As shown in the workflow in Figure 1, the first step in the identification of active retrotransposons in the genomes of
the Paracoccidioides species complex was to access the information contained in the EST database (http://www.ncbi.nlm.nih.gov/genbank/dbest/). A local database was built with 41,558 downloaded Paracoccidioides ESTs, which were then clustered, resulting in 12,922 sequence clusters distributed
in 4,812 contigs and 8,110 singlets. The EST clusters were compared with sequences
deposited in three databases: NR (the NCBI non-redundant protein database), TEfam
and Repbase (Figure 1). Approximately 20% of the clusters (2,544/12,922) showed no similarity with any
sequences in the NR database with the parameters set (see Methods section); Blast
hit descriptions were analyzed based on a lexical search approach using specific keywords
resulting in a first set of 142 EST sequences of putative retrotransposons (Figure 1). Further searches against specific databases identified 809 EST sequences common
to the TEfam and Repbase databases (6.2% of all clusters) (Figure 1). A set of 52 EST sequences that were found to be common between the results from
similarity and lexical searches were mapped in the Paracoccidioides genomes.

Figure 1. Consolidated workflow for the identification of Paracoccidioides EST sequences harboring
retrotransposons. All EST sequences (41,558) available at dbEST (release 110111) for
download from Paracoccidioides species were used to build a local database. The clustered
approach adopted (reciprocal BLAST and CAP3) resulted in 12,922 clusters, which were
used for further similarity searches against different databases (NR of proteins from
NCBI, Repbase and TEfam). Blast hit descriptions were analyzed based on a lexical
search approach (for details see Methods) and transposons matching rules suggested
by Wicker and coworkers 2] for classifying eukaryotic TEs were adopted.
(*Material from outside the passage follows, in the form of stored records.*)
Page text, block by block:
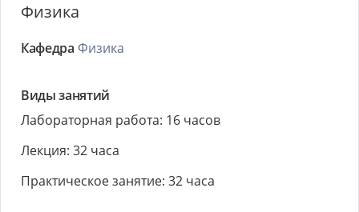
Физика
Кафедра Физика
Виды занятий
Лабораторная работа: 16 часов
Лекция: 32 часа
Практическое занятие: 32 часа
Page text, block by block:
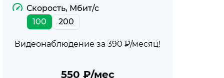
Скорость, Мбит/с
100
200
Видеонаблюдение за 390 ₽/месяц!
550 ₽/мес
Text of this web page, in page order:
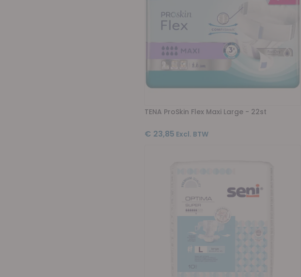
TENA ProSkin Flex Maxi Large - 22st
€ 23,85
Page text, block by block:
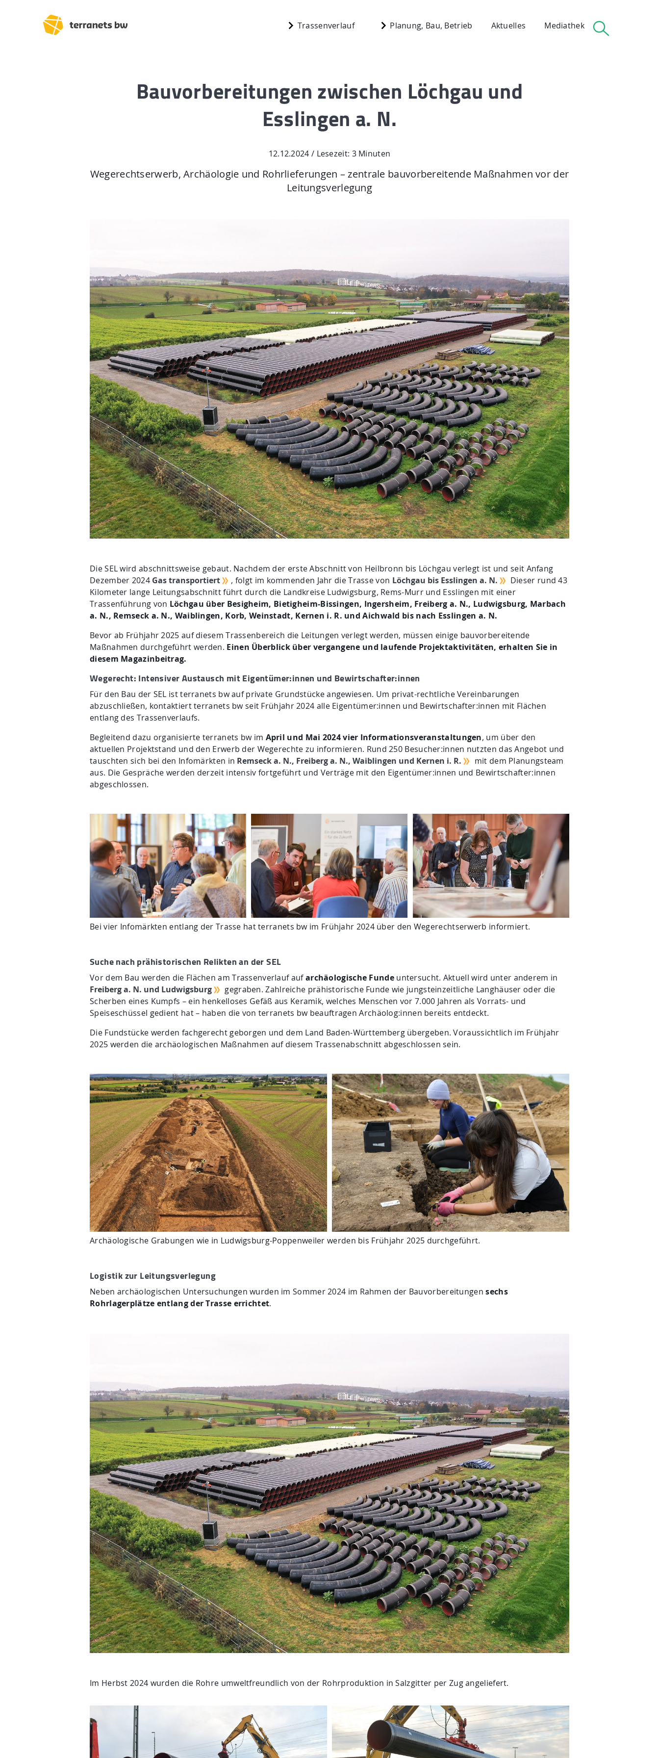
Trassenverlauf Planung, Bau, Betrieb Aktuelles Mediathek
Trassenverlauf SEL:
Heilbronn – Löchgau
Start
Planung, Bau, Betrieb
Aktuelles
Mediathek
Bauvorbereitungen zwischen Löchgau und
Esslingen a. N.
12.12.2024 / Lesezeit: 3 Minuten
Wegerechtserwerb, Archäologie und Rohrlieferungen – zentrale bauvorbereitende Maßnahmen vor der
Leitungsverlegung
Die SEL wird abschnittsweise gebaut. Nachdem der erste Abschnitt von Heilbronn bis Löchgau verlegt ist und seit Anfang
Dezember 2024 Gas transportiert , folgt im kommenden Jahr die Trasse von Löchgau bis Esslingen a. N.
Dieser rund 43
Kilometer lange Leitungsabschnitt führt durch die Landkreise Ludwigsburg, Rems-Murr und Esslingen mit einer
Trassenführung von Löchgau über Besigheim, Bietigheim-Bissingen, Ingersheim, Freiberg a. N., Ludwigsburg, Marbach
a. N., Remseck a. N., Waiblingen, Korb, Weinstadt, Kernen i. R. und Aichwald bis nach Esslingen a. N.
Bevor ab Frühjahr 2025 auf diesem Trassenbereich die Leitungen verlegt werden, müssen einige bauvorbereitende
Maßnahmen durchgeführt werden. Einen Überblick über vergangene und laufende Projektaktivitäten, erhalten Sie in
diesem Magazinbeitrag.
Wegerecht: Intensiver Austausch mit Eigentümer:innen und Bewirtschafter:innen
Für den Bau der SEL ist terranets bw auf private Grundstücke angewiesen. Um privat-rechtliche Vereinbarungen
abzuschließen, kontaktiert terranets bw seit Frühjahr 2024 alle Eigentümer:innen und Bewirtschafter:innen mit Flächen
entlang des Trassenverlaufs.
Begleitend dazu organisierte terranets bw im April und Mai 2024 vier Informationsveranstaltungen, um über den
aktuellen Projektstand und den Erwerb der Wegerechte zu informieren. Rund 250 Besucher:innen nutzten das Angebot und
tauschten sich bei den Infomärkten in Remseck a. N., Freiberg a. N., Waiblingen und Kernen i. R.
mit dem Planungsteam
aus. Die Gespräche werden derzeit intensiv fortgeführt und Verträge mit den Eigentümer:innen und Bewirtschafter:innen
abgeschlossen.
Bei vier Infomärkten entlang der Trasse hat terranets bw im Frühjahr 2024 über den Wegerechtserwerb informiert.
Suche nach prähistorischen Relikten an der SEL
Vor dem Bau werden die Flächen am Trassenverlauf aufarchäologische Fundeuntersucht. Aktuell wird unter anderem in
Freiberg a. N. und Ludwigsburg
gegraben. Zahlreiche prähistorische Funde wie jungsteinzeitliche Langhäuser oder die
Scherben eines Kumpfs – ein henkelloses Gefäß aus Keramik, welches Menschen vor 7.000 Jahren als Vorrats- und
Speiseschüssel gedient hat – haben die von terranets bw beauftragen Archäolog:innen bereits entdeckt.
Die Fundstücke werden fachgerecht geborgen und dem Land Baden-Württemberg übergeben. Voraussichtlich im Frühjahr
2025 werden die archäologischen Maßnahmen auf diesem Trassenabschnitt abgeschlossen sein.
Archäologische Grabungen wie in Ludwigsburg-Poppenweiler werden bis Frühjahr 2025 durchgeführt.
Logistik zur Leitungsverlegung
Neben archäologischen Untersuchungen wurden im Sommer 2024 im Rahmen der Bauvorbereitungensechs
Rohrlagerplätze entlang der Trasse errichtet.
Im Herbst 2024 wurden die Rohre umweltfreundlich von der Rohrproduktion in Salzgitter per Zug angeliefert.

A set of 52 EST sequences were found
to be common between the results from similarity and lexical searches.

Identification and characterization of Paracoccidioides retrotransposons

Employing the set of 52 EST clusters as queries against the Paracoccidioides genomes, five genomic sequences with characteristics of retrotransposons were identified
and are referred to henceforth as RtPc (Retrotransposon Paracoccidioides complex) 1 to 5 (Table 1). All RtPc elements showed similarity with retrotransposons (Class I) (Table 1). Twenty-seven EST clusters were anchored to these five genomic sequences, each corresponding
to a putative retrotransposon, distributed as follows: 18 clusters mapped to RtPc1,
three to RtPc3 and RtPc5, two to RtPc4 and only one to RtPc2 (Additional file 1). The remaining 25 EST groups were mapped to genomic sequences with a large number
of stop codons, preventing identification of complete copies of retrotransposons.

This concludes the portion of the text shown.